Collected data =
··········
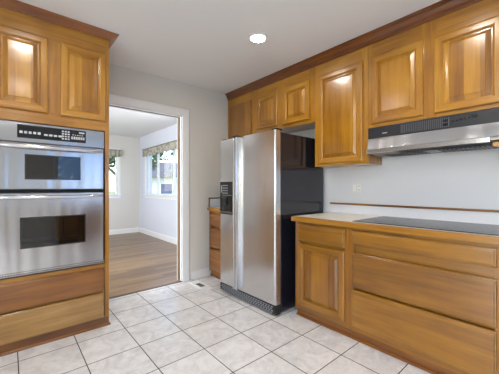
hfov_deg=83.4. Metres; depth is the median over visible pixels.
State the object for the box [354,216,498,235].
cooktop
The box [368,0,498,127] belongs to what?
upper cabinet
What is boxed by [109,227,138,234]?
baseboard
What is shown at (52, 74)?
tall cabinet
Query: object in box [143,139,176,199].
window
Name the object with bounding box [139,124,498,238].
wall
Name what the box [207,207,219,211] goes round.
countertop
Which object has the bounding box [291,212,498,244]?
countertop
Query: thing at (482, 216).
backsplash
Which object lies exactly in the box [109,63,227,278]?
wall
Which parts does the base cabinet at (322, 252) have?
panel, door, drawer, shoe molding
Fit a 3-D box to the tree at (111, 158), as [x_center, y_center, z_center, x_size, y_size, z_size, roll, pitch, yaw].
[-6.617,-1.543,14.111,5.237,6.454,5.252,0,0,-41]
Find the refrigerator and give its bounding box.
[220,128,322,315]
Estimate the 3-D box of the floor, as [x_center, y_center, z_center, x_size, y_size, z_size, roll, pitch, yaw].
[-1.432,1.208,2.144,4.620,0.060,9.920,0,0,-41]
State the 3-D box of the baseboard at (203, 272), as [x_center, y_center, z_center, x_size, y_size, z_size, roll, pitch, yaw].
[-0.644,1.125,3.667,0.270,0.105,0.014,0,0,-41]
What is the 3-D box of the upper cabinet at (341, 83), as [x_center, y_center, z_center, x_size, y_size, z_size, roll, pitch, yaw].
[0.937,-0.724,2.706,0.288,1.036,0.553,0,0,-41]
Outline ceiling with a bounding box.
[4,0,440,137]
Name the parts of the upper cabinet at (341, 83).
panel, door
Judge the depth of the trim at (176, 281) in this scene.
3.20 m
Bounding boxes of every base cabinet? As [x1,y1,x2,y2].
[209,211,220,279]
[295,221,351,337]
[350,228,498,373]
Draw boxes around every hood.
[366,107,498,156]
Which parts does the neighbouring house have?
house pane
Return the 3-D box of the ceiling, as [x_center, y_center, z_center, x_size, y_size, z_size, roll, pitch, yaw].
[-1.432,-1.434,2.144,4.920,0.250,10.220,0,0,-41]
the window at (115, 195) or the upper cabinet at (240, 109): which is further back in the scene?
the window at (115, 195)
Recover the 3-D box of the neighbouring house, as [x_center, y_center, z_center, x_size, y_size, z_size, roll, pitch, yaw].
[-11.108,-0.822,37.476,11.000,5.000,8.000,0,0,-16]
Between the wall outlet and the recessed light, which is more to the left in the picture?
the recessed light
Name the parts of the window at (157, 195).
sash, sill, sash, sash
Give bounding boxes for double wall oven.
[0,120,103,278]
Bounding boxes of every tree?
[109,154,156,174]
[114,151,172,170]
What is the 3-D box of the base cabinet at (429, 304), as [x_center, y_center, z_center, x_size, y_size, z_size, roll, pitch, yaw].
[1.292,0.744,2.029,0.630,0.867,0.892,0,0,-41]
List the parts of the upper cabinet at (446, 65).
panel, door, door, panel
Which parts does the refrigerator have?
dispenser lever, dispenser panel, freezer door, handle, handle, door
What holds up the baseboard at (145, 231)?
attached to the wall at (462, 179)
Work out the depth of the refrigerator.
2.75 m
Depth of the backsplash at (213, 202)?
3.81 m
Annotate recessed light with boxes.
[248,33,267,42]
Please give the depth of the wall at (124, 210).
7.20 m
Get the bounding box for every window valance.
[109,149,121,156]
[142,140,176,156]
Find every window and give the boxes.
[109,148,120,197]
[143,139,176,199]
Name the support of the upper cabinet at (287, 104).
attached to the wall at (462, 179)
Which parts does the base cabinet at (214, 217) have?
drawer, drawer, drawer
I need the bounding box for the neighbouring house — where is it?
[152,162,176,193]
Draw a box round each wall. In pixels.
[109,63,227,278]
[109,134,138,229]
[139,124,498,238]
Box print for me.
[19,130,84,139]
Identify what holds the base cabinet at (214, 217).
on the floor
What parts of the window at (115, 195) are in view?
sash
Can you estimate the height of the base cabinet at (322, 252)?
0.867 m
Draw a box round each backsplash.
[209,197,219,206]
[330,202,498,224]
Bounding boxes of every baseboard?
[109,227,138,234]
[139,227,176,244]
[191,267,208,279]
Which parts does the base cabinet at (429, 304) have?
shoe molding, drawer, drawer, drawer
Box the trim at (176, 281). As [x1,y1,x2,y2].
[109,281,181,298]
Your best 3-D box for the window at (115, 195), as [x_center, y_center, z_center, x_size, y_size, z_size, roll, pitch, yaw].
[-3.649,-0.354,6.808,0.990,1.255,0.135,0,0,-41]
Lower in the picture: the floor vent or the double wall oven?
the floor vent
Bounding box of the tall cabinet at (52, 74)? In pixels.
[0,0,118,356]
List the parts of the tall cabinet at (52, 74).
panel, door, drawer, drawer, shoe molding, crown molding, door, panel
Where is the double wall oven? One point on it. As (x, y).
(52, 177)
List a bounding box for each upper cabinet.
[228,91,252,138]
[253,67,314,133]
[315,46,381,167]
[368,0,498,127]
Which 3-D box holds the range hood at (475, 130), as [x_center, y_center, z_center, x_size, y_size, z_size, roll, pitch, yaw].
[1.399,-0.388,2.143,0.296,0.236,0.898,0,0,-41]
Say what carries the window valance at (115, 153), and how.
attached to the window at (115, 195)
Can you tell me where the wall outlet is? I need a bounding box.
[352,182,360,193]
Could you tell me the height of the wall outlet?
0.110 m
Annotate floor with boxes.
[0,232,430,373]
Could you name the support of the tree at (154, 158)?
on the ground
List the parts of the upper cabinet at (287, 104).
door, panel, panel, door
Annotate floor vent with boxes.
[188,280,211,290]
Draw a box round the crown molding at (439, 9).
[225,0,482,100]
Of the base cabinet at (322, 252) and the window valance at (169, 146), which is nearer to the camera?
··········
Try it = Please print all the entries exactly as written, but drop the pictures.

Answer section =
hfov_deg=83.4. Metres; depth is the median over visible pixels.
State the object for the box [354,216,498,235].
cooktop
The box [368,0,498,127] belongs to what?
upper cabinet
What is boxed by [109,227,138,234]?
baseboard
What is shown at (52, 74)?
tall cabinet
Query: object in box [143,139,176,199].
window
Name the object with bounding box [139,124,498,238].
wall
Name what the box [207,207,219,211] goes round.
countertop
Which object has the bounding box [291,212,498,244]?
countertop
Query: thing at (482, 216).
backsplash
Which object lies exactly in the box [109,63,227,278]?
wall
Which parts does the base cabinet at (322, 252) have?
panel, door, drawer, shoe molding
Fit a 3-D box to the tree at (111, 158), as [x_center, y_center, z_center, x_size, y_size, z_size, roll, pitch, yaw].
[-6.617,-1.543,14.111,5.237,6.454,5.252,0,0,-41]
Find the refrigerator and give its bounding box.
[220,128,322,315]
Estimate the 3-D box of the floor, as [x_center, y_center, z_center, x_size, y_size, z_size, roll, pitch, yaw].
[-1.432,1.208,2.144,4.620,0.060,9.920,0,0,-41]
State the 3-D box of the baseboard at (203, 272), as [x_center, y_center, z_center, x_size, y_size, z_size, roll, pitch, yaw].
[-0.644,1.125,3.667,0.270,0.105,0.014,0,0,-41]
What is the 3-D box of the upper cabinet at (341, 83), as [x_center, y_center, z_center, x_size, y_size, z_size, roll, pitch, yaw].
[0.937,-0.724,2.706,0.288,1.036,0.553,0,0,-41]
Outline ceiling with a bounding box.
[4,0,440,137]
Name the parts of the upper cabinet at (341, 83).
panel, door
Judge the depth of the trim at (176, 281) in this scene.
3.20 m
Bounding boxes of every base cabinet? As [x1,y1,x2,y2].
[209,211,220,279]
[295,221,351,337]
[350,228,498,373]
Draw boxes around every hood.
[366,107,498,156]
Which parts does the neighbouring house have?
house pane
Return the 3-D box of the ceiling, as [x_center, y_center, z_center, x_size, y_size, z_size, roll, pitch, yaw].
[-1.432,-1.434,2.144,4.920,0.250,10.220,0,0,-41]
the window at (115, 195) or the upper cabinet at (240, 109): which is further back in the scene?
the window at (115, 195)
Recover the 3-D box of the neighbouring house, as [x_center, y_center, z_center, x_size, y_size, z_size, roll, pitch, yaw].
[-11.108,-0.822,37.476,11.000,5.000,8.000,0,0,-16]
Between the wall outlet and the recessed light, which is more to the left in the picture?
the recessed light
Name the parts of the window at (157, 195).
sash, sill, sash, sash
Give bounding boxes for double wall oven.
[0,120,103,278]
Bounding boxes of every tree?
[109,154,156,174]
[114,151,172,170]
What is the 3-D box of the base cabinet at (429, 304), as [x_center, y_center, z_center, x_size, y_size, z_size, roll, pitch, yaw].
[1.292,0.744,2.029,0.630,0.867,0.892,0,0,-41]
List the parts of the upper cabinet at (446, 65).
panel, door, door, panel
Which parts does the refrigerator have?
dispenser lever, dispenser panel, freezer door, handle, handle, door
What holds up the baseboard at (145, 231)?
attached to the wall at (462, 179)
Work out the depth of the refrigerator.
2.75 m
Depth of the backsplash at (213, 202)?
3.81 m
Annotate recessed light with boxes.
[248,33,267,42]
Please give the depth of the wall at (124, 210).
7.20 m
Get the bounding box for every window valance.
[109,149,121,156]
[142,140,176,156]
Find every window and give the boxes.
[109,148,120,197]
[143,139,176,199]
Name the support of the upper cabinet at (287, 104).
attached to the wall at (462, 179)
Which parts does the base cabinet at (214, 217) have?
drawer, drawer, drawer
I need the bounding box for the neighbouring house — where is it?
[152,162,176,193]
Draw a box round each wall. In pixels.
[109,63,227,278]
[109,134,138,229]
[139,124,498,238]
Box print for me.
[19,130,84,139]
Identify what holds the base cabinet at (214, 217).
on the floor
What parts of the window at (115, 195) are in view?
sash
Can you estimate the height of the base cabinet at (322, 252)?
0.867 m
Draw a box round each backsplash.
[209,197,219,206]
[330,202,498,224]
Bounding boxes of every baseboard?
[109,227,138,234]
[139,227,176,244]
[191,267,208,279]
Which parts does the base cabinet at (429, 304) have?
shoe molding, drawer, drawer, drawer
Box the trim at (176, 281). As [x1,y1,x2,y2].
[109,281,181,298]
Your best 3-D box for the window at (115, 195), as [x_center, y_center, z_center, x_size, y_size, z_size, roll, pitch, yaw].
[-3.649,-0.354,6.808,0.990,1.255,0.135,0,0,-41]
Lower in the picture: the floor vent or the double wall oven?
the floor vent
Bounding box of the tall cabinet at (52, 74)? In pixels.
[0,0,118,356]
List the parts of the tall cabinet at (52, 74).
panel, door, drawer, drawer, shoe molding, crown molding, door, panel
Where is the double wall oven? One point on it. As (x, y).
(52, 177)
List a bounding box for each upper cabinet.
[228,91,252,138]
[253,67,314,133]
[315,46,381,167]
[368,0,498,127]
Which 3-D box holds the range hood at (475, 130), as [x_center, y_center, z_center, x_size, y_size, z_size, roll, pitch, yaw].
[1.399,-0.388,2.143,0.296,0.236,0.898,0,0,-41]
Say what carries the window valance at (115, 153), and how.
attached to the window at (115, 195)
Can you tell me where the wall outlet is? I need a bounding box.
[352,182,360,193]
Could you tell me the height of the wall outlet?
0.110 m
Annotate floor with boxes.
[0,232,430,373]
Could you name the support of the tree at (154, 158)?
on the ground
List the parts of the upper cabinet at (287, 104).
door, panel, panel, door
Annotate floor vent with boxes.
[188,280,211,290]
Draw a box round the crown molding at (439, 9).
[225,0,482,100]
Of the base cabinet at (322, 252) and the window valance at (169, 146), which is nearer to the camera?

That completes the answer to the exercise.